Goal of the exercise: Repeat the data in full and exactly. Leave the pictures out.

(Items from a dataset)

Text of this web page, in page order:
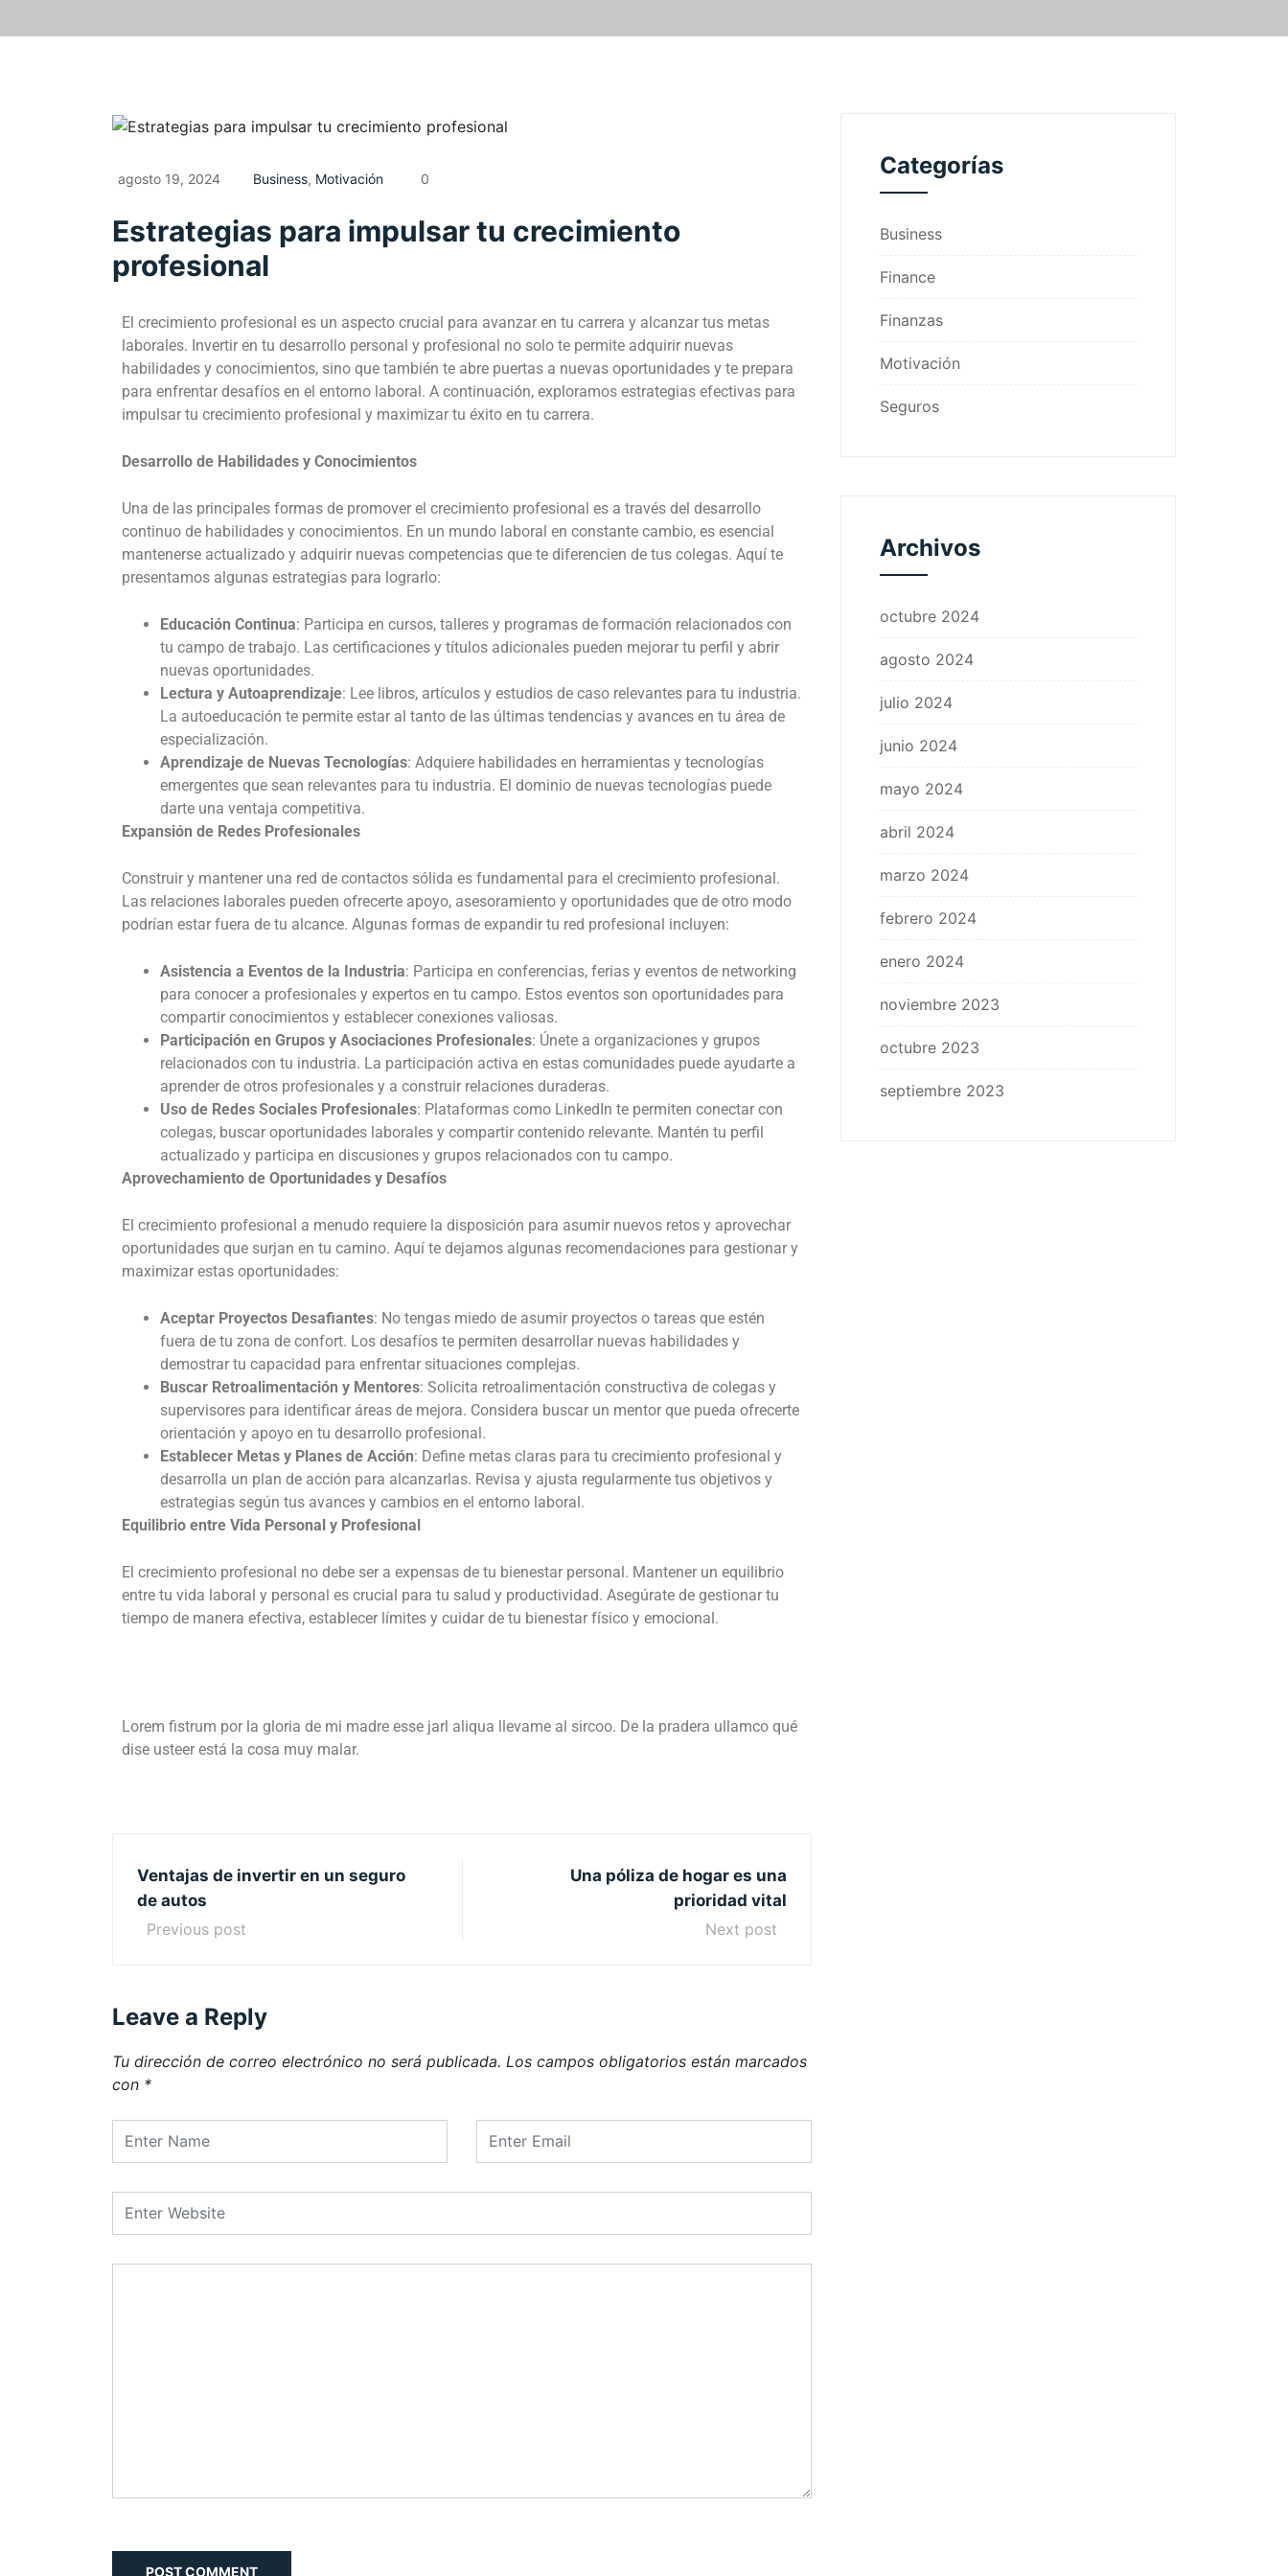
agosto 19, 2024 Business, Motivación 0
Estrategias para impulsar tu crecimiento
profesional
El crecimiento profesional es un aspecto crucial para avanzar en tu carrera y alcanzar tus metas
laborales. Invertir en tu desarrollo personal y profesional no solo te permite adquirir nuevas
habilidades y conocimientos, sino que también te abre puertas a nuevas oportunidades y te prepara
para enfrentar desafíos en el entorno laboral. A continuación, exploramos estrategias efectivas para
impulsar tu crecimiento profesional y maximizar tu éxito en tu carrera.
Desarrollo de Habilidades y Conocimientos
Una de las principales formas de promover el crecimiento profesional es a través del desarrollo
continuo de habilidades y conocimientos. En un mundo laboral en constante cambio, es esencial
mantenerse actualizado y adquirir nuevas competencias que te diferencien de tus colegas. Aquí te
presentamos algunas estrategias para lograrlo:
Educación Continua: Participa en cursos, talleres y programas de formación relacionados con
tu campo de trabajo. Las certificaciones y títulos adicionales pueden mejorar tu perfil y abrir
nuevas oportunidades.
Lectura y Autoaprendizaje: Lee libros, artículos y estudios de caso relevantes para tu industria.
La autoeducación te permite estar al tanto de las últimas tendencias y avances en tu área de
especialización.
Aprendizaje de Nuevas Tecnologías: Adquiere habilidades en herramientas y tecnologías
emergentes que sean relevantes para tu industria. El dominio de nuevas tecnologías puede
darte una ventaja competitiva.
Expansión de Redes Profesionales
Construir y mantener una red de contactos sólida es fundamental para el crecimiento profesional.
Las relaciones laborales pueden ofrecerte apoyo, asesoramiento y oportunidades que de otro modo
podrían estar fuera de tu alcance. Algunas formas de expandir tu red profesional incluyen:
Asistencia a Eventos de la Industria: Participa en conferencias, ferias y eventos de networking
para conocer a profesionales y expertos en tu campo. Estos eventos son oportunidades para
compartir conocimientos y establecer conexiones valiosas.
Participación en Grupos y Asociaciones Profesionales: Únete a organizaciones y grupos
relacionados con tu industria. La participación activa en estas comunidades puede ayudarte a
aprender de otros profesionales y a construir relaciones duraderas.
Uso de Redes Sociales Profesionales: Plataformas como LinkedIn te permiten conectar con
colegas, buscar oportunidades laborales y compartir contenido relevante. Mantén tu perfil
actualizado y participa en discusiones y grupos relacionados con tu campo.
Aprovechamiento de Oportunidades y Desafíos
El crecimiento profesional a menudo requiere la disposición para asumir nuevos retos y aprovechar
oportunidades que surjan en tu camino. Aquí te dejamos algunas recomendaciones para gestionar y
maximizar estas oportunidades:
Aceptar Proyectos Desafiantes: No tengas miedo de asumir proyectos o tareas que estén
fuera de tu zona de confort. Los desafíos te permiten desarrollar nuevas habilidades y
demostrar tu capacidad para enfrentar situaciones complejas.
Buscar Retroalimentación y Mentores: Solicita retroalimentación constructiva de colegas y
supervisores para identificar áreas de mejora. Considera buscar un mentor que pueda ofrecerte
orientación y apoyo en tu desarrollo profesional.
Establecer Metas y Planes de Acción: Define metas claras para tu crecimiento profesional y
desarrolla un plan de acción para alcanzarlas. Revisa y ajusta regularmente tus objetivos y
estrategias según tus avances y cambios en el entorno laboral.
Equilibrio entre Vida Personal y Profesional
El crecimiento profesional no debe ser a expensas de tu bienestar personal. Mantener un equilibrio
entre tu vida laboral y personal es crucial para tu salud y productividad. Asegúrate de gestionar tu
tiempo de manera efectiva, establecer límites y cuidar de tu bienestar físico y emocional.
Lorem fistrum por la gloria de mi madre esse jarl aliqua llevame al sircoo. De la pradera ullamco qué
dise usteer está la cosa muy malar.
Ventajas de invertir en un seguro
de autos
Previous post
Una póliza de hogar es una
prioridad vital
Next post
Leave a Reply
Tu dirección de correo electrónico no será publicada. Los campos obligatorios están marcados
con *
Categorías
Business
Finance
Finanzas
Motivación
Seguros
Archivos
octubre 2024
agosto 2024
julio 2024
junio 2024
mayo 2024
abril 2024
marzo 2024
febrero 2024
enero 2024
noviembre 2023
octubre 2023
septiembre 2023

Result for this exercise:
Text of this web page, in page order:
agosto 19, 2024 Business, Motivación 0
Estrategias para impulsar tu crecimiento
profesional
El crecimiento profesional es un aspecto crucial para avanzar en tu carrera y alcanzar tus metas
laborales. Invertir en tu desarrollo personal y profesional no solo te permite adquirir nuevas
habilidades y conocimientos, sino que también te abre puertas a nuevas oportunidades y te prepara
para enfrentar desafíos en el entorno laboral. A continuación, exploramos estrategias efectivas para
impulsar tu crecimiento profesional y maximizar tu éxito en tu carrera.
Desarrollo de Habilidades y Conocimientos
Una de las principales formas de promover el crecimiento profesional es a través del desarrollo
continuo de habilidades y conocimientos. En un mundo laboral en constante cambio, es esencial
mantenerse actualizado y adquirir nuevas competencias que te diferencien de tus colegas. Aquí te
presentamos algunas estrategias para lograrlo:
Educación Continua: Participa en cursos, talleres y programas de formación relacionados con
tu campo de trabajo. Las certificaciones y títulos adicionales pueden mejorar tu perfil y abrir
nuevas oportunidades.
Lectura y Autoaprendizaje: Lee libros, artículos y estudios de caso relevantes para tu industria.
La autoeducación te permite estar al tanto de las últimas tendencias y avances en tu área de
especialización.
Aprendizaje de Nuevas Tecnologías: Adquiere habilidades en herramientas y tecnologías
emergentes que sean relevantes para tu industria. El dominio de nuevas tecnologías puede
darte una ventaja competitiva.
Expansión de Redes Profesionales
Construir y mantener una red de contactos sólida es fundamental para el crecimiento profesional.
Las relaciones laborales pueden ofrecerte apoyo, asesoramiento y oportunidades que de otro modo
podrían estar fuera de tu alcance. Algunas formas de expandir tu red profesional incluyen:
Asistencia a Eventos de la Industria: Participa en conferencias, ferias y eventos de networking
para conocer a profesionales y expertos en tu campo. Estos eventos son oportunidades para
compartir conocimientos y establecer conexiones valiosas.
Participación en Grupos y Asociaciones Profesionales: Únete a organizaciones y grupos
relacionados con tu industria. La participación activa en estas comunidades puede ayudarte a
aprender de otros profesionales y a construir relaciones duraderas.
Uso de Redes Sociales Profesionales: Plataformas como LinkedIn te permiten conectar con
colegas, buscar oportunidades laborales y compartir contenido relevante. Mantén tu perfil
actualizado y participa en discusiones y grupos relacionados con tu campo.
Aprovechamiento de Oportunidades y Desafíos
El crecimiento profesional a menudo requiere la disposición para asumir nuevos retos y aprovechar
oportunidades que surjan en tu camino. Aquí te dejamos algunas recomendaciones para gestionar y
maximizar estas oportunidades:
Aceptar Proyectos Desafiantes: No tengas miedo de asumir proyectos o tareas que estén
fuera de tu zona de confort. Los desafíos te permiten desarrollar nuevas habilidades y
demostrar tu capacidad para enfrentar situaciones complejas.
Buscar Retroalimentación y Mentores: Solicita retroalimentación constructiva de colegas y
supervisores para identificar áreas de mejora. Considera buscar un mentor que pueda ofrecerte
orientación y apoyo en tu desarrollo profesional.
Establecer Metas y Planes de Acción: Define metas claras para tu crecimiento profesional y
desarrolla un plan de acción para alcanzarlas. Revisa y ajusta regularmente tus objetivos y
estrategias según tus avances y cambios en el entorno laboral.
Equilibrio entre Vida Personal y Profesional
El crecimiento profesional no debe ser a expensas de tu bienestar personal. Mantener un equilibrio
entre tu vida laboral y personal es crucial para tu salud y productividad. Asegúrate de gestionar tu
tiempo de manera efectiva, establecer límites y cuidar de tu bienestar físico y emocional.
Lorem fistrum por la gloria de mi madre esse jarl aliqua llevame al sircoo. De la pradera ullamco qué
dise usteer está la cosa muy malar.
Ventajas de invertir en un seguro
de autos
Previous post
Una póliza de hogar es una
prioridad vital
Next post
Leave a Reply
Tu dirección de correo electrónico no será publicada. Los campos obligatorios están marcados
con *
Categorías
Business
Finance
Finanzas
Motivación
Seguros
Archivos
octubre 2024
agosto 2024
julio 2024
junio 2024
mayo 2024
abril 2024
marzo 2024
febrero 2024
enero 2024
noviembre 2023
octubre 2023
septiembre 2023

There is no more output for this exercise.